Eso fue lo primero que leí el pasado sábado, cuando aún estaba en la cama con el nórdico hasta las cejas, tras una noche que había dejado medio país congelado. La noticia resquebrajó mi estado de semiinconsciencia -¡con lo tranquilo que yo estaba!-, tal y como la lava había hecho horas antes con el lecho marino del Pacífico. La explosión fue de tal magnitud que las cenizas y los gases emitidos por el volcán alcanzaron los 20 kilómetros de altitud, allí donde la troposfera llega a su fin y las nubes se extinguen. En los segundos posteriores a la lectura me erguí como las momias salen de sus sarcófagos y anduve hasta el despacho también como ellas, aún al borde del nocaut. Los datos que salían del archipiélago polinésico eran asombrosos, entre ellos los primeros que ofrecía el tsunami que ya había afectado a las islas. Los expertos creen que la ola salió de una combinación entre la explosión y el derrumbe del edificio volcánico que quedaba del Hunga-Tonga. Con el paso de las horas acabó bañando todas las costas del monumental océano Pacífico.

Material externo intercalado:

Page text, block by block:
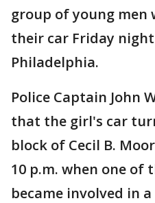
group of young men
their car Friday
Philadelphia.
Police Captain John
that the girl's car
block of Cecil B.
10 p.m. when one of
became involved in
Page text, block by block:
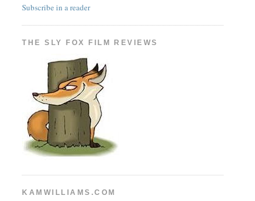
Subscribe in a reader
THE SLY FOX FILM REVIEWS
KAMWILLIAMS.COM
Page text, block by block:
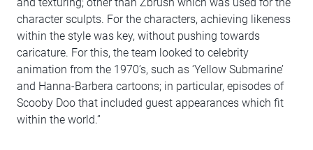
character sculpts. For the characters, achieving likeness
within the style was key, without pushing towards
caricature. For this, the team looked to celebrity
animation from the 1970’s, such as ‘Yellow Submarine’
and Hanna-Barbera cartoons; in particular, episodes of
Scooby Doo that included guest appearances which fit
within the world.”
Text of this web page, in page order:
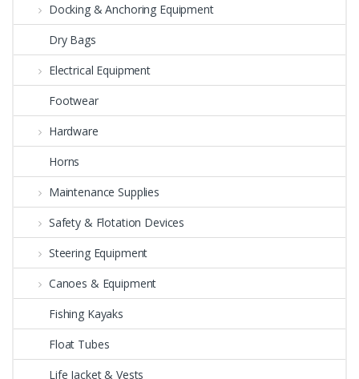
Docking & Anchoring Equipment
Dry Bags
Electrical Equipment
Footwear
Hardware
Horns
Maintenance Supplies
Safety & Flotation Devices
Steering Equipment
Canoes & Equipment
Fishing Kayaks
Float Tubes
Life Jacket & Vests
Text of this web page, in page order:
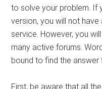
to solve your problem. If
version, you will not
service. However, you
many active forums.
bound to find the answer
First, be aware that all
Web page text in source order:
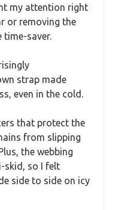
my attention right
or removing the
time-saver.
strap made
even in the cold.
that protect the
from slipping
the webbing
skid, so I felt
side to side on icy
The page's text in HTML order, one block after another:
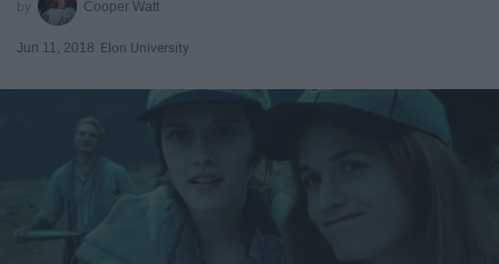
Cooper Watt
Jun 11, 2018 Elon University
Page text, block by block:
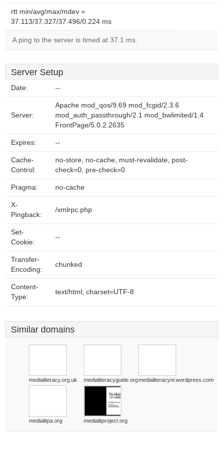
rtt min/avg/max/mdev =
37.113/37.327/37.496/0.224 ms
A ping to the server is timed at 37.1 ms.
Server Setup
Date: --
Server:
Apache mod_qos/9.69 mod_fcgid/2.3.6
mod_auth_passthrough/2.1 mod_bwlimited/1.4
FrontPage/5.0.2.2635
Expires: --
Cache-
Control:
no-store, no-cache, must-revalidate, post-
check=0, pre-check=0
Pragma: no-cache
X-
Pingback:
/xmlrpc.php
Set-
Cookie:
--
Transfer-
Encoding:
chunked
Content-
Type:
text/html; charset=UTF-8
Similar domains
medialiteracy.org.uk medialiteracyguide.orgmedialiteracyni.wordpress.com
medialitpa.org medialitproject.org

No es la mejor forma de empezar un fin de semana, porque cuando eso sucede, y eres responsable de una redacción dedicada a la información ambiental, se desencadena un arduo proceso de planificación y publicación de contenidos que en este caso se alargó hasta bien entrado el domingo. Uno de los momentos más apabullantes fue cuando los barómetros de todo nuestro país comenzaron a captar anomalías de presión. En las estaciones meteorológicas, lo que era una curva suave y ascendente se convirtió, de repente, en una rara sucesión de picos parecida al perfil de la etapa reina de la Vuelta España. Pronto salieron al paso multitud de observadores interpretando en ellos el paso de un tren de ondas de presión generadas por el mismísimo volcán de Tonga. El estallido fue de tal calibre que generó una onda de choque capaz de hacer oscilar la presión en todo el planeta. Avanzó desde las antípodas a una velocidad de 1000 kilómetros por hora hasta llegar a la estación de la casa de campo de mi familia, en Loriguilla, y a todo el regimiento de dispositivos que conforman la red de la Asociación Valenciana de Meteorología (AVAMET).

No sé a cuántas estaciones entré en la noche del sábado, pero probablemente la AVAMET tendrá el registro de un loco perdido yendo de una página de la web a otra, viendo como en todos los gráficos se contemplaba ese mismo patrón anómalo. Al día siguiente, a primera hora, contacté con los expertos de Meteored (tiempo.com) José Miguel Viñas y Francisco Martín. “Se han registrado oscilaciones bruscas de presión en todo el mundo y el sonido de la explosión se ha captado en Alaska”, acertó a comentar Viñas. Francisco ya me dejó patidifuso: “se estima que la onda pudo crear en Baleares un meteotsunami de varias decenas de centímetros”. Vaya forma de comenzar 2022 le dije, a lo que espetó “¡y espera que no venga una Filomena 2.0!” Obviamente llevaba un tono burlón.